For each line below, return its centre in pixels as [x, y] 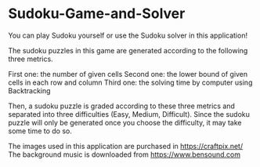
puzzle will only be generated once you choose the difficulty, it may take [125, 122]
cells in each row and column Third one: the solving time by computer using [130, 82]
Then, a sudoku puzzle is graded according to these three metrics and [121, 106]
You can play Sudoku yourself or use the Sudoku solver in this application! [128, 35]
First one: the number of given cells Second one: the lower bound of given [128, 74]
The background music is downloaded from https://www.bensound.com [125, 154]
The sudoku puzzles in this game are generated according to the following [128, 50]
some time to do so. [40, 131]

## Try it
Within the data above, the lines from the one with "Then, a sudoku" to the one with "The background music" must be repeated exactly; no other line belongs in the answer.

## Result of the task
Then, a sudoku puzzle is graded according to these three metrics and [121, 106]
You can play Sudoku yourself or use the Sudoku solver in this application! [128, 35]
First one: the number of given cells Second one: the lower bound of given [128, 74]
The background music is downloaded from https://www.bensound.com [125, 154]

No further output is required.